SHAP provides several desirable properties:

Property	Description
Local accuracy	The sum of SHAP values for all features equals the difference between the model's prediction and the average prediction
Consistency	If a feature's contribution increases in a revised model, its SHAP value will not decrease
Missingness	Features not present in the model receive a SHAP value of zero

SHAP can provide both local explanations (SHAP values for a single prediction) and global explanations (average absolute SHAP values across many predictions). The main downside is computational cost: exact Shapley values require evaluating the model for every possible subset of features, which grows exponentially. Efficient approximations exist for specific model types, such as TreeSHAP for tree-based models and DeepSHAP for neural networks.

Method	Scope	Model dependency	Key strength	Key limitation
LIME	Local	Model-agnostic	Works with any model; intuitive linear explanations	Instability across runs; faithfulness concerns
SHAP	Local and global	Model-agnostic (with optimized variants)	Theoretical guarantees from game theory	Computationally expensive for exact values
PDP	Global	Model-agnostic	Shows average feature effects	Assumes feature independence
ICE	Local	Model-agnostic	Reveals individual-level heterogeneity	Can be visually cluttered with many instances
Permutation importance	Global	Model-agnostic	Simple to compute and interpret	Sensitive to correlated features

Saliency maps and gradient-based methods

For image and deep learning models, gradient-based attribution methods identify which parts of an input are most relevant to the model's prediction. The simplest approach, vanilla saliency maps, computes the gradient of the output with respect to the input pixels; regions with large gradient magnitudes are highlighted as important.

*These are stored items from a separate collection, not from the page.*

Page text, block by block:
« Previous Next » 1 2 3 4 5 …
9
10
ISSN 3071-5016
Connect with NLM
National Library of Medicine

Several refinements have been developed:

Guided Backpropagation modifies the backpropagation pass to only propagate positive gradients, producing sharper visualizations.
Grad-CAM (Gradient-weighted Class Activation Mapping) uses the gradients flowing into the final convolutional layer to produce a coarse localization map highlighting important regions in the image. It is widely used in medical imaging, where radiologists use heat map overlays to verify that an AI system is focusing on clinically relevant areas.
Integrated Gradients, proposed by Sundararajan et al. (2017), accumulates gradients along a straight-line path from a baseline input (e.g., a black image) to the actual input ^[8]. This method satisfies two axioms, sensitivity and implementation invariance, that simple gradient methods violate.
SmoothGrad averages saliency maps over many copies of the input with added noise, reducing visual noise in the explanation.

These methods are model-specific because they require access to the model's gradients, but they apply to any differentiable model, including convolutional neural networks and vision transformers.

Attention visualization

In transformer models, attention weights show how much each token attends to every other token at each layer and head. Visualizing these attention patterns can provide intuitions about what the model is "looking at" when processing input. For example, attention heads that consistently attend to the previous token might be implementing a simple positional heuristic, while heads that attend to semantically related tokens might be performing meaning-based processing.

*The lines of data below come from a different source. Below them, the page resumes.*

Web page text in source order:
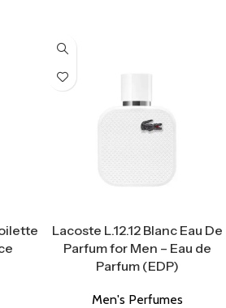
Lacoste L.12.12 Blanc Eau De
Parfum for Men – Eau de
Parfum (EDP)
Men's Perfumes
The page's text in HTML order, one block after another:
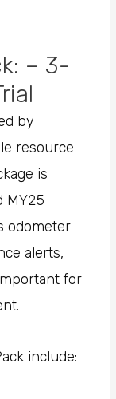
– 3-
by
resource
is
MY25
odometer
alerts,
for
include:
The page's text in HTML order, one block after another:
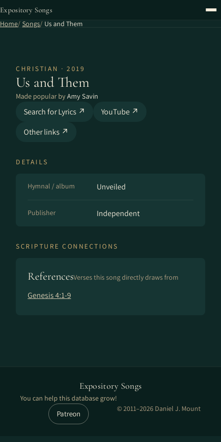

However, attention weights are not straightforward explanations. Jain and Wallace (2019) showed that attention weights do not reliably indicate which inputs are important for predictions, and alternative attention distributions can produce the same outputs ^[9]. Attention should be interpreted as a description of information flow rather than as an explanation of decision-making. Subsequent work by Chefer et al. (2021) demonstrated that combining attention with gradient information and multi-layer aggregation can produce more faithful explanations.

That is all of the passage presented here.